PW14/A FSL Report reads thus:-

"The DNA fingerprinting (STR analysis) performed on the source of exhibits 'lh' (underwear of victim),'3' (Blood in gauze of accused) &'Sa' (underwear of accused) is sufficient to conclude that the biological stains i.e. seminal stains present on the source of exhibit' lh' (underwear of

victim) & '8a' (underwear of accused) are from the source of exhibit '3' (Blood in gauze of accused)."

37. Neither in the FIS nor in the 164 statement or in the

testimony, the witnesses have a case of ejaculation by the accused.

From a reading of all the materials available on record, it appears

that the accused had just about commenced his act of sexual

assault, when PW7 walked into the room resulting in the assault

coming to an abrupt stop. In such circumstances, semen stains in

the underwear of the accused is doubtful. However, the materials

on record certainly make out a case of sexual assault as

contemplated under Section 7 of the Act. Admittedly, PW1 was

below 12 years at the time of the incident. Therefore, the offence

that is made out is under Section 9(m) of the Act which deals with

aggravated sexual assault on a child who is below 12 years. The

offence under Section 9(m) of the Act is punishable under Section

10 which says that aggravated sexual assault is liable to be

publishable with imprisonment which shall not be less than five

years but which may extend to seven years and also fine.

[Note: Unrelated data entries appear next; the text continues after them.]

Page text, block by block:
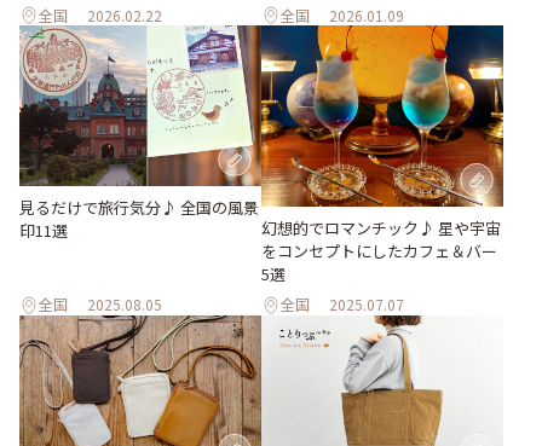
全国 2026.02.22 全国 2026.01.09
見るだけで旅行気分♪ 全国の風景
印11選
全国 2025.08.05
幻想的でロマンチック♪ 星や宇宙
をコンセプトにしたカフェ＆バー
5選
全国 2025.07.07

38. In case on hand, the trial court found the accused guilty

of the offence under Section 6 of the PoCSO Act and so convicted

him to rigorous imprisonment for ten years. The offence under

Section 6 is not made out. The offence under Section 9(m) alone is

made out and therefore, the maximum sentence that can be

awarded for the same is seven years. The accused in this case was

a doctor to whom the child was sent for medicine. The accused

was in a position of authority and trust, and it was such a position

that had been misused by him. The accused is seen to have been

old enough to be the grandfather of PW1. In such circumstances,

no leniency is called for.

39. It is brought to the notice of this Court by the learned

counsel for PW1, the victim, that the compensation that has been

ordered by the trial court has not been disbursed to the victim so

far. The Delhi State Legal Service Authority is directed to disburse

the compensation awarded at the earliest, at any rate, within two

months from the date of receipt of a copy of this judgment.

40. In the result, the appeal is partly allowed. As the

appellant/accused has been found guilty of the offence punishable

under Section 9(m) of the PoCSO Act, the sentence awarded by

the trial court is modified to rigorous imprisonment for 07 years.

The sentence for the offence under Section 342 IPC and fine are

confirmed.

41. Application(s), if any pending, shall stand closed.